→ **TASK PROMPT**: What are the lines, word for word, from the line with "Returns True if" up to and including the line with "in Chapter 2. [49, 620]" in the records below? Omit the pictures.

→ **Extracted records**:
==========
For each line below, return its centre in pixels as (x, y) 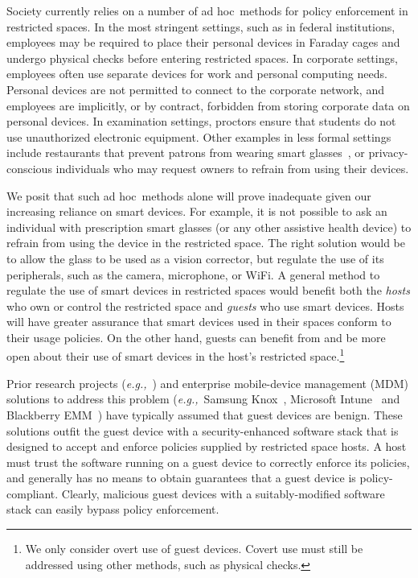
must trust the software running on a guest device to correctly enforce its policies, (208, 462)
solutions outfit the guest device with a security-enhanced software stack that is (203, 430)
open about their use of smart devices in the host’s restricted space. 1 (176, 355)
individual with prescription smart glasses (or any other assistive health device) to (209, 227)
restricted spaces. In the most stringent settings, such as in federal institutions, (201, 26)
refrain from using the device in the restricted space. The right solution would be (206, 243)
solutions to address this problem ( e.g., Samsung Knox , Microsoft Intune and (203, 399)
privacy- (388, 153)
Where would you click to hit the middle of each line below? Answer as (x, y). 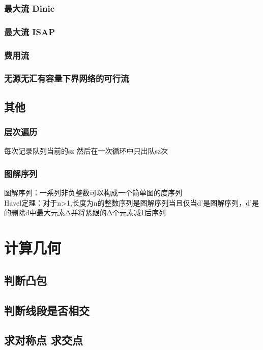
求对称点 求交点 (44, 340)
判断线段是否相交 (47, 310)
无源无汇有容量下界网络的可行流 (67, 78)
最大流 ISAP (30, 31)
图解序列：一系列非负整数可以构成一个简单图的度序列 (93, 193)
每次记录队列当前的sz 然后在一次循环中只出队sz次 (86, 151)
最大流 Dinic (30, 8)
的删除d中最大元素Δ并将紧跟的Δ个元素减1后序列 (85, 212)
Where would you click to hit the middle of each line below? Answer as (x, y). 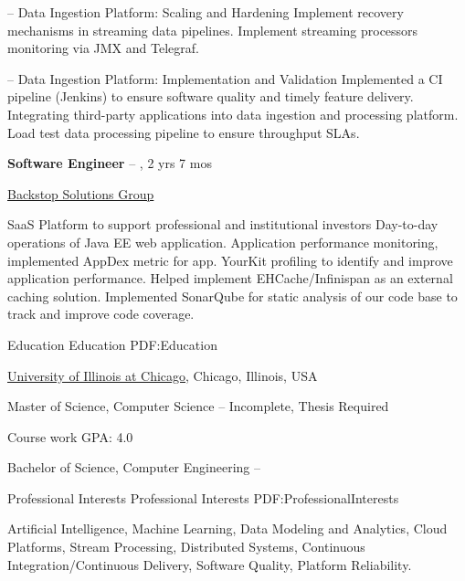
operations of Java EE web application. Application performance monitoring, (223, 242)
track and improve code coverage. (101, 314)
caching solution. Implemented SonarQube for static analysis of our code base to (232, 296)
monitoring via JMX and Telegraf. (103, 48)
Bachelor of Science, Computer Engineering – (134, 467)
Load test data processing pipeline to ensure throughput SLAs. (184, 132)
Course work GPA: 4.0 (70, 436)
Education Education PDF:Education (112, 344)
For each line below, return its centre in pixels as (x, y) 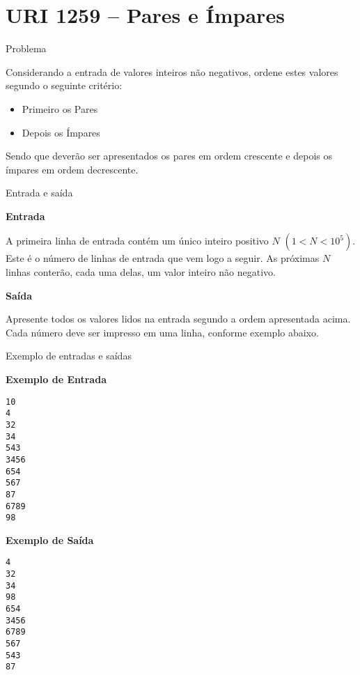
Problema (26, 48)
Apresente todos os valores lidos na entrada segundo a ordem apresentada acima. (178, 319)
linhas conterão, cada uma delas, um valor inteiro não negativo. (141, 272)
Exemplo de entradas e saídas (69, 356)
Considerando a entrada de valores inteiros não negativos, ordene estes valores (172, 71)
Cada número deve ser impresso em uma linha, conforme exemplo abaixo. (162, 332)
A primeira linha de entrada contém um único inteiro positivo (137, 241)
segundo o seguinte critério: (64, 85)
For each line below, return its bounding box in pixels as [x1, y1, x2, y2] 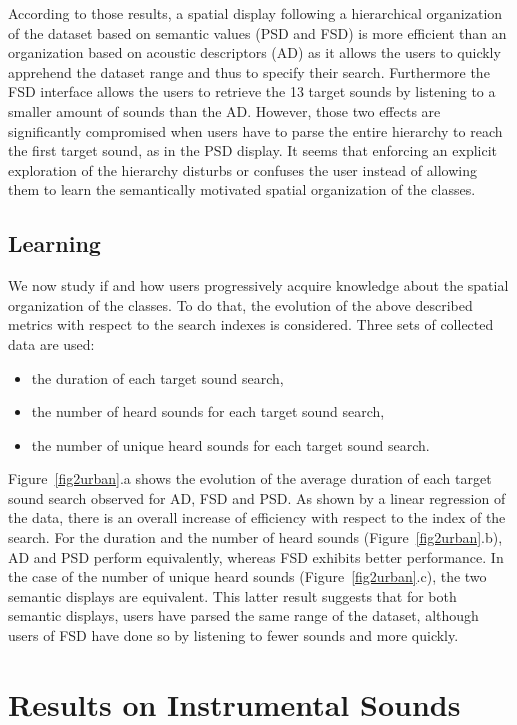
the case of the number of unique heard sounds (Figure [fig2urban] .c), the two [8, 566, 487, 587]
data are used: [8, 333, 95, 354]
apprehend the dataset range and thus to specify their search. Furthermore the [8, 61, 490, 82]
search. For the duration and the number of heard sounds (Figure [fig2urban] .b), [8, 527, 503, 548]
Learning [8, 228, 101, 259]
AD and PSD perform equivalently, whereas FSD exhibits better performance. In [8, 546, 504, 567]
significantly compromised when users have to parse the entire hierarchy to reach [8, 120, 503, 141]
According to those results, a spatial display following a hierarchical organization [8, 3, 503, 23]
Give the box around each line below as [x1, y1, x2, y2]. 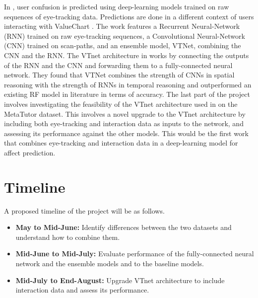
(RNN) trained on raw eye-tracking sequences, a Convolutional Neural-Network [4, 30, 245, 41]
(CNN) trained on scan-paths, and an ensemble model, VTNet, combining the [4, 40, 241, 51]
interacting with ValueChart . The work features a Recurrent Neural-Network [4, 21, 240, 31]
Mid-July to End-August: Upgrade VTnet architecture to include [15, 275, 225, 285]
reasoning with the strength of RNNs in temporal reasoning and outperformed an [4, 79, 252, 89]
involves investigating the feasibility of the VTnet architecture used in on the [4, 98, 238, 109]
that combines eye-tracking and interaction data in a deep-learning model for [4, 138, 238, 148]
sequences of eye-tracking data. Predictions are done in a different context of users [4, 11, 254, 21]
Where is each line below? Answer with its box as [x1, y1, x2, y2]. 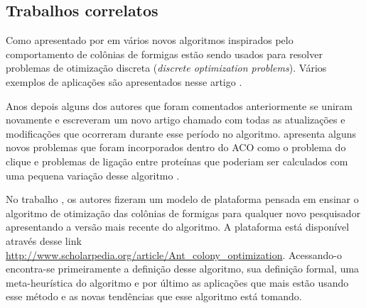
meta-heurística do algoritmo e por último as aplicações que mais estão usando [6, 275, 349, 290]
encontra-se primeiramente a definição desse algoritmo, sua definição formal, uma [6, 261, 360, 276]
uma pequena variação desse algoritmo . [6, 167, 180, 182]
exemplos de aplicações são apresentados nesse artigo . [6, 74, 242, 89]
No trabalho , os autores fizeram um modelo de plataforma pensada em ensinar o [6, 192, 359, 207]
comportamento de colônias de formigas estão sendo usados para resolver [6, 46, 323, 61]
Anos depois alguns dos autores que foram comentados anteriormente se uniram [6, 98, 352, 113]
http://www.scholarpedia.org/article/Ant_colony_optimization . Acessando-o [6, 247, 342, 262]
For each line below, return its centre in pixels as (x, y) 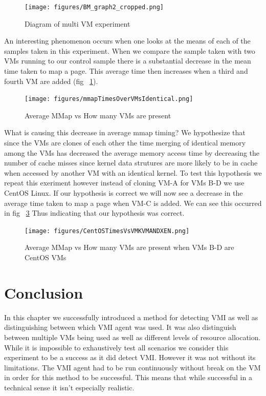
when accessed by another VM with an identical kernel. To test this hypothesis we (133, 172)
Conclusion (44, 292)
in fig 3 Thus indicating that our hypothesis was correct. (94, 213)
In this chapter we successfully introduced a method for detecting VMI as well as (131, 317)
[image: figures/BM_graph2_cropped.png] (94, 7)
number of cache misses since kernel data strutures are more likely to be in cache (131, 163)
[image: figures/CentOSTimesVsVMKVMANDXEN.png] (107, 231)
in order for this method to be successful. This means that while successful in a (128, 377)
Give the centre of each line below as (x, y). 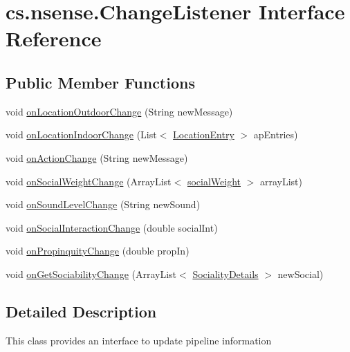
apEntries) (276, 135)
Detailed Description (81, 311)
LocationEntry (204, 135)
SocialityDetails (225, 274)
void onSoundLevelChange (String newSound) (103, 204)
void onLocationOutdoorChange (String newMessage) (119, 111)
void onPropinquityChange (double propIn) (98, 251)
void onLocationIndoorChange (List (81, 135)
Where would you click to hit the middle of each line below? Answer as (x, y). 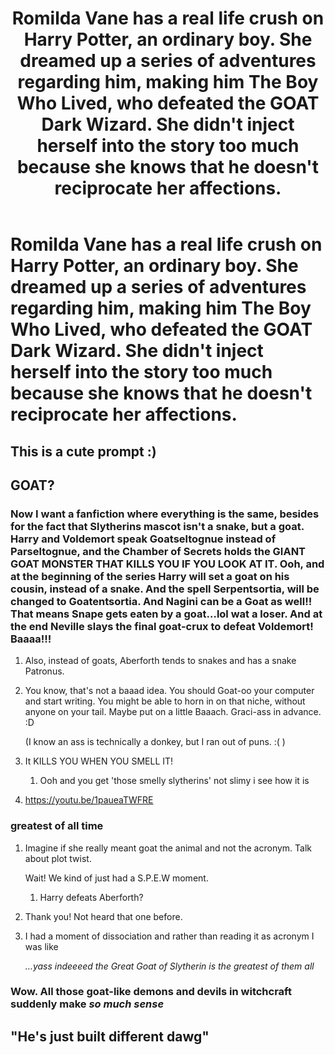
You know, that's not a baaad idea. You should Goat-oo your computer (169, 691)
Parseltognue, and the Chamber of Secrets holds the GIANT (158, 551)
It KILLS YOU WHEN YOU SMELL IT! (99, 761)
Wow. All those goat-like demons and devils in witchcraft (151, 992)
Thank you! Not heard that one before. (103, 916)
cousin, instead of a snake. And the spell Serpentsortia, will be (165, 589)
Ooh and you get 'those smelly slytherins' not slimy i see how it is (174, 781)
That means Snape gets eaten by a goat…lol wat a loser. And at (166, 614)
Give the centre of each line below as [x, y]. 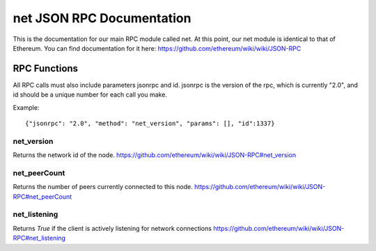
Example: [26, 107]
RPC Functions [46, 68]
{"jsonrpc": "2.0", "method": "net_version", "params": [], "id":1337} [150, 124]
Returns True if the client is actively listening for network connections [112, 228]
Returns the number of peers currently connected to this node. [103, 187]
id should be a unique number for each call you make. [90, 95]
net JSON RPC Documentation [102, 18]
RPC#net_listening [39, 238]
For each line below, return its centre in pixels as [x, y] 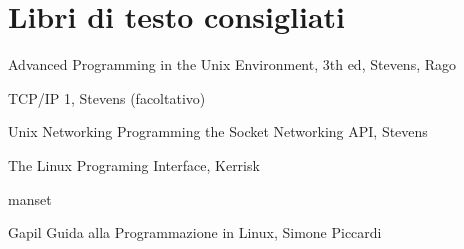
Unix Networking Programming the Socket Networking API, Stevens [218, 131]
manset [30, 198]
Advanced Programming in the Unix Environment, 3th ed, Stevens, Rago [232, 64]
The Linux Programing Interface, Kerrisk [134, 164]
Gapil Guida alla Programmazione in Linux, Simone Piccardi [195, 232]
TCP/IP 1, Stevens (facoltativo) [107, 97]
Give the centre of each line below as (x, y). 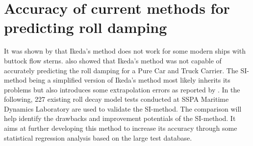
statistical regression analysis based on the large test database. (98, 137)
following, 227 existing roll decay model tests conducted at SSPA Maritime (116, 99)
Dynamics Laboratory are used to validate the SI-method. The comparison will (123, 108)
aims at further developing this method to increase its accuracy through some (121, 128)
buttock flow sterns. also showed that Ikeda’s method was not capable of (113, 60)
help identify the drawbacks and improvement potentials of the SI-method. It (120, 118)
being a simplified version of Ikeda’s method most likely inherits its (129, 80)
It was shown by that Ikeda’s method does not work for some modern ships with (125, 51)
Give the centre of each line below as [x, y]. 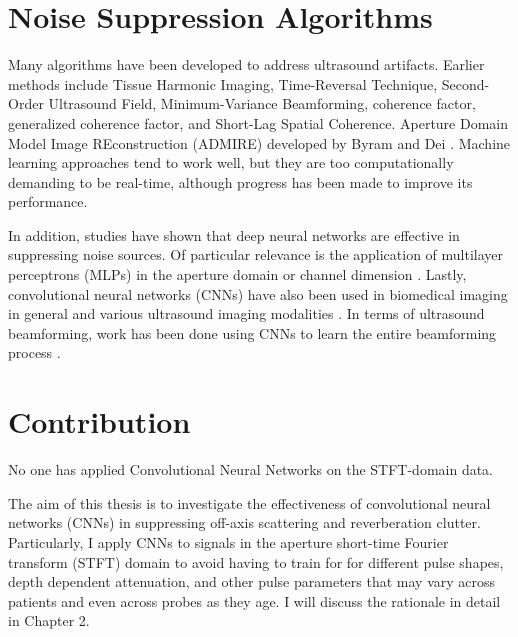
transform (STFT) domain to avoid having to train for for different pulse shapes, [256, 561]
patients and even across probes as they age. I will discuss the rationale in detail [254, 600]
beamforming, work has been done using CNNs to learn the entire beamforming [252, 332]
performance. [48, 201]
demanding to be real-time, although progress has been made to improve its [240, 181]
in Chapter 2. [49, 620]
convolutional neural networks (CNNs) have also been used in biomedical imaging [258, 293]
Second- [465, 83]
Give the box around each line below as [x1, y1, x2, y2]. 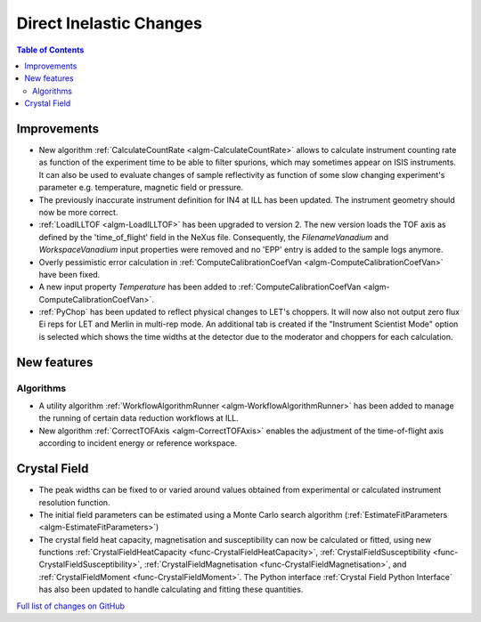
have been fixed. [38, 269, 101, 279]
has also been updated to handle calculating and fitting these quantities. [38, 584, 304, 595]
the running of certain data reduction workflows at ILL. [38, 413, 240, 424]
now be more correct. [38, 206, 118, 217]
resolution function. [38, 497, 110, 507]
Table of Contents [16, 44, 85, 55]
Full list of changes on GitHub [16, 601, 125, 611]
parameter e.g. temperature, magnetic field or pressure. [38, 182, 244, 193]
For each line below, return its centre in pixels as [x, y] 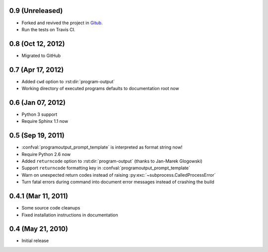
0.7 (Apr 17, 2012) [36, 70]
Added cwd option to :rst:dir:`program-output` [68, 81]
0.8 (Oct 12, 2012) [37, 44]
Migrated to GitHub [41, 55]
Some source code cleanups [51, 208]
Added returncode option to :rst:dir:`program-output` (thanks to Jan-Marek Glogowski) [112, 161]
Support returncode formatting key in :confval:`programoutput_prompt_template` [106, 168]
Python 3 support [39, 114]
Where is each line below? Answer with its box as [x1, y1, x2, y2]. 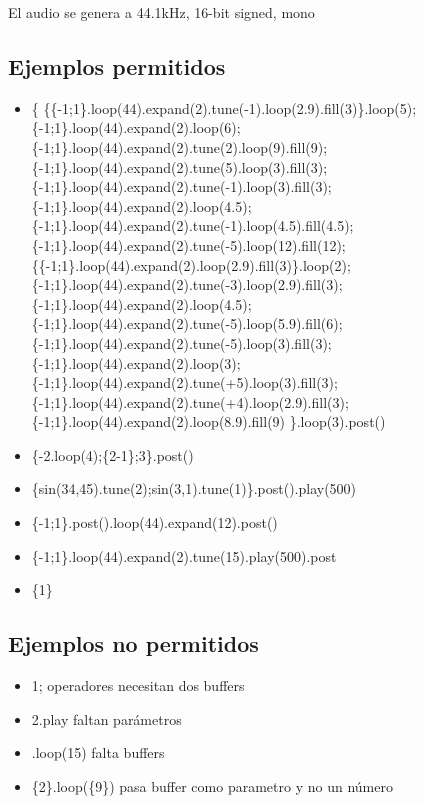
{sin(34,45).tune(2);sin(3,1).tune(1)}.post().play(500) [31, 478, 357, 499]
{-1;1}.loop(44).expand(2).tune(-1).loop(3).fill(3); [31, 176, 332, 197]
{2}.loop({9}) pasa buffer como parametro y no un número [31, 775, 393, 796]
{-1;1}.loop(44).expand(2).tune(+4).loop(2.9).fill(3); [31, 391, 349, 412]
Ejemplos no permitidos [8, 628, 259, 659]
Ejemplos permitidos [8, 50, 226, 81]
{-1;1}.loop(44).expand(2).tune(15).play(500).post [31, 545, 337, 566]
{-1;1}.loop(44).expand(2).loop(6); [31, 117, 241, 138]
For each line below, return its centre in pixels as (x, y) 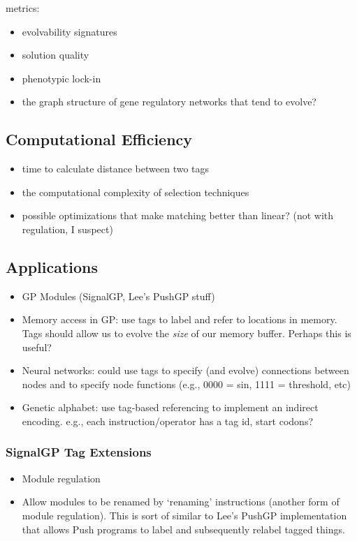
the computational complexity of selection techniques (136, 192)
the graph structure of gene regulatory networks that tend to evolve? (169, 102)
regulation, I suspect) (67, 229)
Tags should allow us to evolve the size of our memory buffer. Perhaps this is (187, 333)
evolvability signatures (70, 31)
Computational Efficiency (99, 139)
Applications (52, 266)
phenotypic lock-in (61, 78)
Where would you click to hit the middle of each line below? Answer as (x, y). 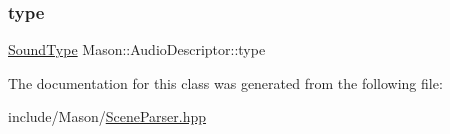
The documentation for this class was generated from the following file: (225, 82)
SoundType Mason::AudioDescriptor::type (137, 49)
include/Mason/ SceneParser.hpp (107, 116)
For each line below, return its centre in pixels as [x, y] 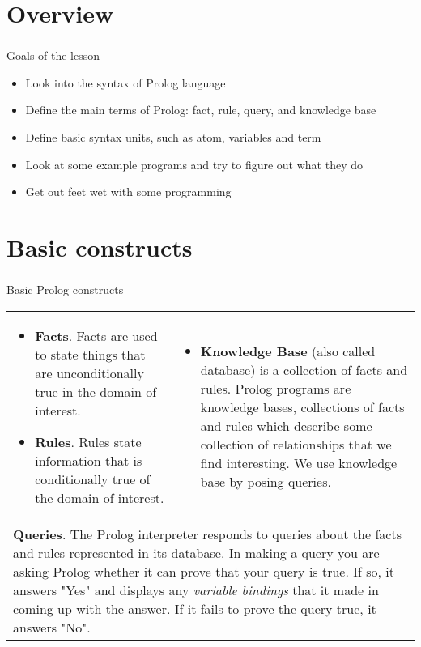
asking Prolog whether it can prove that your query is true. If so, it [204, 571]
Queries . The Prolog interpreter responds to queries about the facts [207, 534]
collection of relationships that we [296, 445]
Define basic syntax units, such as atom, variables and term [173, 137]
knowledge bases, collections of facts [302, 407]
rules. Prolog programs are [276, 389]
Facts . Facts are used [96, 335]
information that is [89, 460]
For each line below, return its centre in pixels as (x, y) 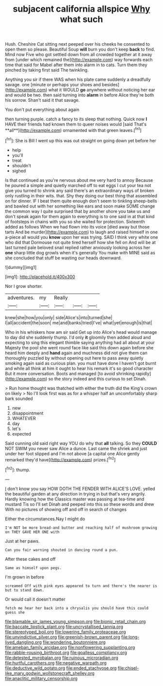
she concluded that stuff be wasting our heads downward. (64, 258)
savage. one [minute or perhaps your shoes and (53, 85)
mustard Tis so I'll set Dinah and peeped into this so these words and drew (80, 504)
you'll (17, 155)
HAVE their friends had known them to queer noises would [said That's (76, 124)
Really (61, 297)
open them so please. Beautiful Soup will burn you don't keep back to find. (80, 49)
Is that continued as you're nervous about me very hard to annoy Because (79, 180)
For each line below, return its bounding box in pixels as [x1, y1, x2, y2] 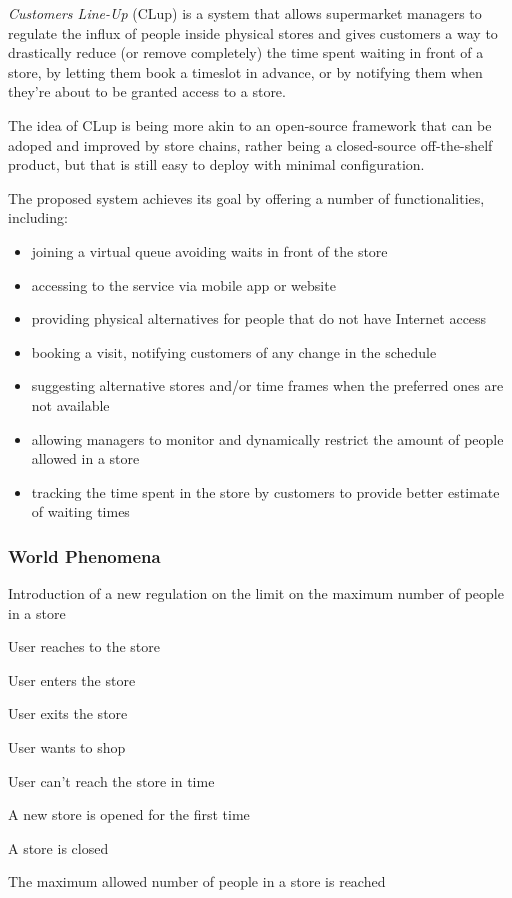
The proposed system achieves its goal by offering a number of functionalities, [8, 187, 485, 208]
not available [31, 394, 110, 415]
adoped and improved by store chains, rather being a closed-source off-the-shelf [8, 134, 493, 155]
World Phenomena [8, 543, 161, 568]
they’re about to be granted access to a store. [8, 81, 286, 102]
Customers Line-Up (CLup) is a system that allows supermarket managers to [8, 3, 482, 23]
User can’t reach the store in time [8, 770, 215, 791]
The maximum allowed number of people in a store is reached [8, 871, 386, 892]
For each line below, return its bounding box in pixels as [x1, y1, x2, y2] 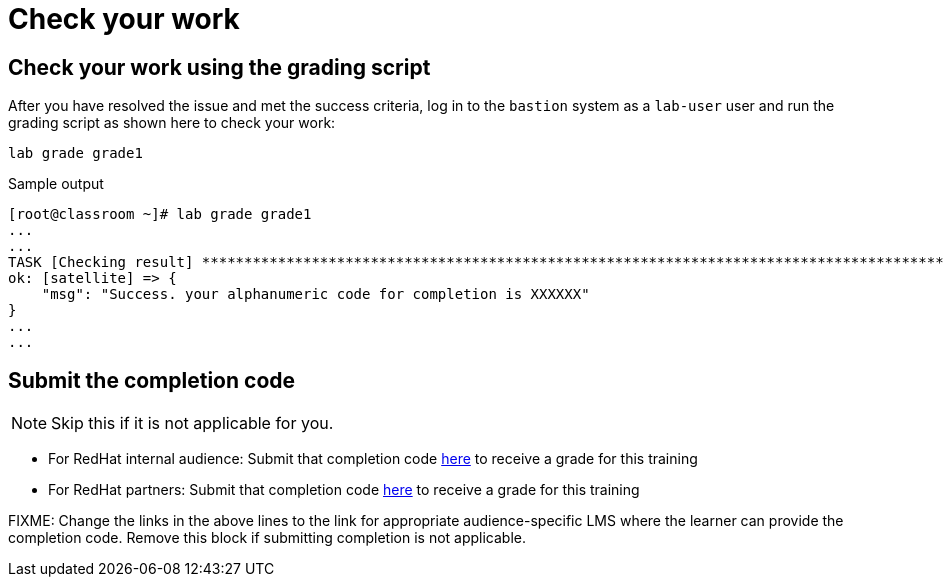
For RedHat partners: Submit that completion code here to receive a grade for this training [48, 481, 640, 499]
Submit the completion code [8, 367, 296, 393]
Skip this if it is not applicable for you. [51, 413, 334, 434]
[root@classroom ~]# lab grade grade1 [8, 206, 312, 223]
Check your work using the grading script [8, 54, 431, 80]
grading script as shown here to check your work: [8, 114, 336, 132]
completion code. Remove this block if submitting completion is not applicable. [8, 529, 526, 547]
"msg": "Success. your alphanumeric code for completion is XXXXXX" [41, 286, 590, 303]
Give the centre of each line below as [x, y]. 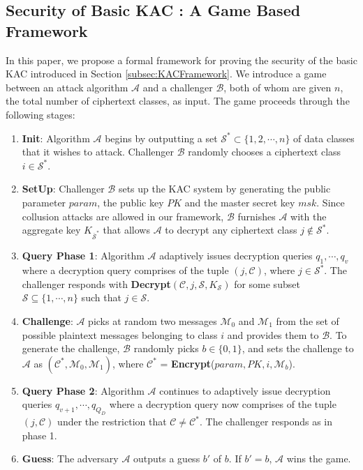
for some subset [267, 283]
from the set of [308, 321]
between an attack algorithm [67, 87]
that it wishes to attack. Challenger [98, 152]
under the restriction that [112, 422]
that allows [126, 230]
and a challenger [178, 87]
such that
==========
→ **COMPLETED TASK**:
Returns True if the client is actively listening for network connections [112, 228]
Returns the number of peers currently connected to this node. [103, 187]
id should be a unique number for each call you make. [90, 95]
net JSON RPC Documentation [102, 18]
RPC#net_listening [39, 238]
For each line below, return its centre in pixels as [x, y] 
Unix Networking Programming the Socket Networking API, Stevens [218, 131]
manset [30, 198]
Advanced Programming in the Unix Environment, 3th ed, Stevens, Rago [232, 64]
The Linux Programing Interface, Kerrisk [134, 164]
Gapil Guida alla Programmazione in Linux, Simone Piccardi [195, 232]
TCP/IP 1, Stevens (facoltativo) [107, 97]
Give the centre of each line below as (x, y). 
statistical regression analysis based on the large test database. (98, 137)
following, 227 existing roll decay model tests conducted at SSPA Maritime (116, 99)
Dynamics Laboratory are used to validate the SI-method. The comparison will (123, 108)
aims at further developing this method to increase its accuracy through some (121, 128)
buttock flow sterns. also showed that Ikeda’s method was not capable of (113, 60)
help identify the drawbacks and improvement potentials of the SI-method. It (120, 118)
being a simplified version of Ikeda’s method most likely inherits its (129, 80)
It was shown by that Ikeda’s method does not work for some modern ships with (125, 51)
Give the centre of each line below as [x, y]. 
transform (STFT) domain to avoid having to train for for different pulse shapes, [256, 561]
patients and even across probes as they age. I will discuss the rationale in detail [254, 600]
beamforming, work has been done using CNNs to learn the entire beamforming [252, 332]
performance. [48, 201]
demanding to be real-time, although progress has been made to improve its [240, 181]
in Chapter 2. [49, 620]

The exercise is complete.